The `cost` module embeds the LiteLLM pricing table at compile time. Use it to attach cost numbers to your own request logs without re-hosting the JSON.

```rust
use anyllm_proxy::cost::ModelPricing;

let pricing = ModelPricing::load();
if let Some((input_per_m, output_per_m)) = pricing.price_for_model("gpt-4o-mini") {
    println!("input: ${input_per_m}/M tokens, output: ${output_per_m}/M tokens");
}

let total_usd = pricing.cost_for_usage("gpt-4o-mini", 12_345, 678);
println!("call cost: ${total_usd:.6}");
```

To override at runtime (for example, custom enterprise pricing), point `MODEL_PRICING_FILE` at a JSON file with the same shape, then call `ModelPricing::load_with_optional_override(Some(path))`.

### 3. Reuse cache keys and fallback config parsing

Two small, stable pieces that are useful even outside the proxy:

```rust
use anyllm_proxy::cache::{cache_key_for_request, CacheNamespace};
use anyllm_proxy::fallback::config::parse_fallback_config;

// Deterministic cache key for an OpenAI-shaped request body.
let body = serde_json::json!({
    "model": "gpt-4o-mini",
    "messages": [{"role": "user", "content": "hi"}],
});
let key = cache_key_for_request(&body, CacheNamespace::OpenAI);

// Parse the proxy's fallback YAML format.
let yaml = r#"
fallback_chains:
  default:
    - name: azure
      env_prefix: AZURE_FALLBACK_
    - name: openai
      env_prefix: OPENAI_FALLBACK_
"#;
let cfg = parse_fallback_config(yaml)?;
```

Larger pieces (`MemoryCache`, `RedisCache`, `SemanticCache`, `FallbackChain`, `Metrics`) are public but are designed around the proxy's own state types.
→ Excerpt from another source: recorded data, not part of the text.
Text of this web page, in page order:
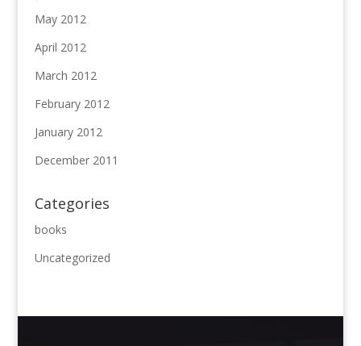
May 2012
April 2012
March 2012
February 2012
January 2012
December 2011
Categories
books
Uncategorized
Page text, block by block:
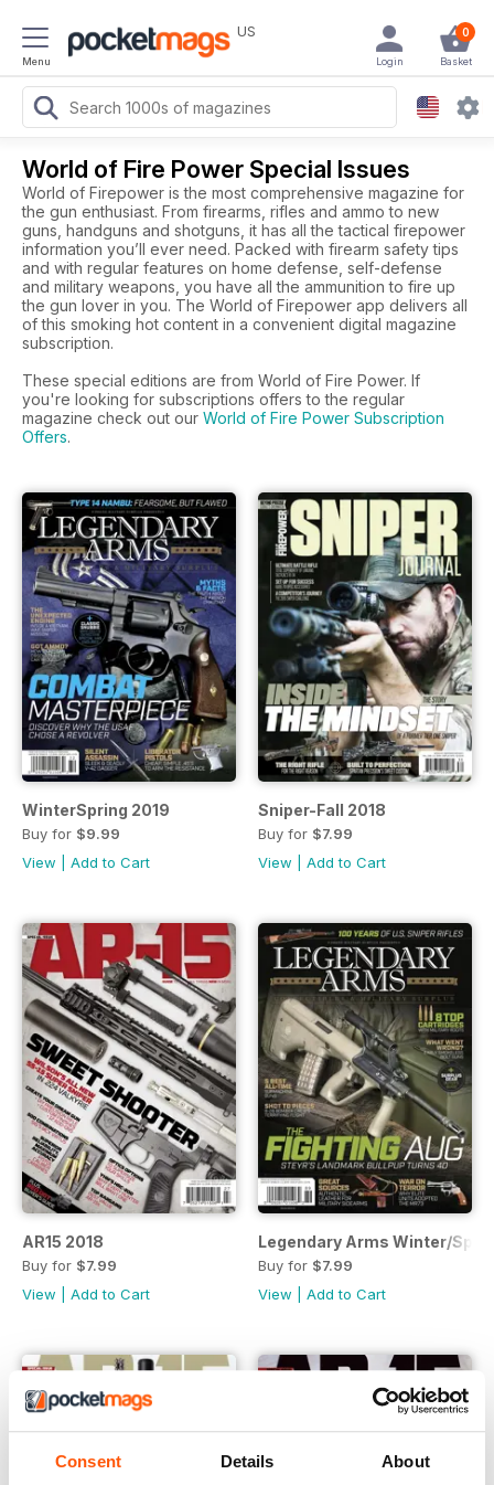
Consent Details About
Menu
US 0
Basket
Login
World of Fire Power Special Issues
World of Firepower is the most comprehensive magazine for
the gun enthusiast. From firearms, rifles and ammo to new
guns, handguns and shotguns, it has all the tactical firepower
information you’ll ever need. Packed with firearm safety tips
and with regular features on home defense, self-defense
and military weapons, you have all the ammunition to fire up
the gun lover in you. The World of Firepower app delivers all
of this smoking hot content in a convenient digital magazine
subscription.
These special editions are from World of Fire Power. If
you're looking for subscriptions offers to the regular
magazine check out our World of Fire Power Subscription
Offers.
WinterSpring 2019
Buy for $9.99
View
Add to Cart
Sniper-Fall 2018
Buy for $7.99
View
Add to Cart
AR15 2018
Buy for $7.99
View
Add to Cart
Legendary Arms Winter/
Buy for $7.99
View
Add to Cart
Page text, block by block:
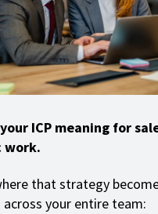
ICP meaning for
work.
that strategy
across your entire team:
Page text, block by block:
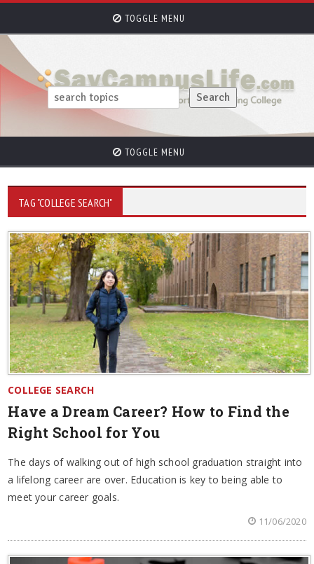
TOGGLE MENU
TOGGLE MENU
TAG "COLLEGE SEARCH"
COLLEGE SEARCH
Have a Dream Career? How to Find the
Right School for You
The days of walking out of high school graduation straight into
a lifelong career are over. Education is key to being able to
meet your career goals.
11/06/2020
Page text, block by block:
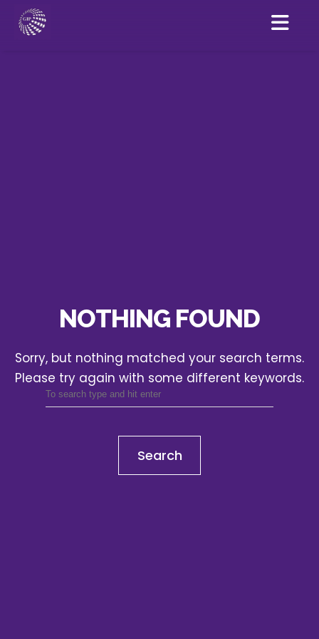
NOTHING FOUND
Sorry, but nothing matched your search terms.
Please try again with some different keywords.
Search

If you need them in a different server, expect to pull more of the surrounding wiring from `crates/proxy/src/server/` rather than treating each as a standalone helper.

### 4. Embed the batch API surface

The proxy's `batch` module wraps `anyllm_batch_engine` with OpenAI-compatible routes. If you want the same `/v1/batches` and `/v1/files` HTTP shape inside your own server, mount the batch handlers and provide a `BatchEngine` in shared state. For a more decoupled integration, depend on `anyllm_batch_engine` directly (see that crate's README for examples).

### 5. Run as a sidecar instead of linking

If you do not need to embed proxy modules into your own binary, the simplest "library use" is to run `anyllm_proxy` as a sidecar on `localhost:3000` and have your application speak Anthropic Messages or OpenAI Chat Completions to it. This is the supported path for non-Rust clients.

## Documentation

- Full architecture: [`docs/proxy-architecture.md`](../../docs/proxy-architecture.md).
- Env vars: [`docs/ENV.md`](../../docs/ENV.md).
- Endpoint inventory: [`docs/ENDPOINTS.md`](../../docs/ENDPOINTS.md).
- Config files: [`docs/CONFIG.md`](../../docs/CONFIG.md).

## Tests

```bash
cargo test -p anyllm_proxy
```

The full workspace suite is roughly 1100 tests; ten are `#[ignore]` because they hit live APIs and need real keys.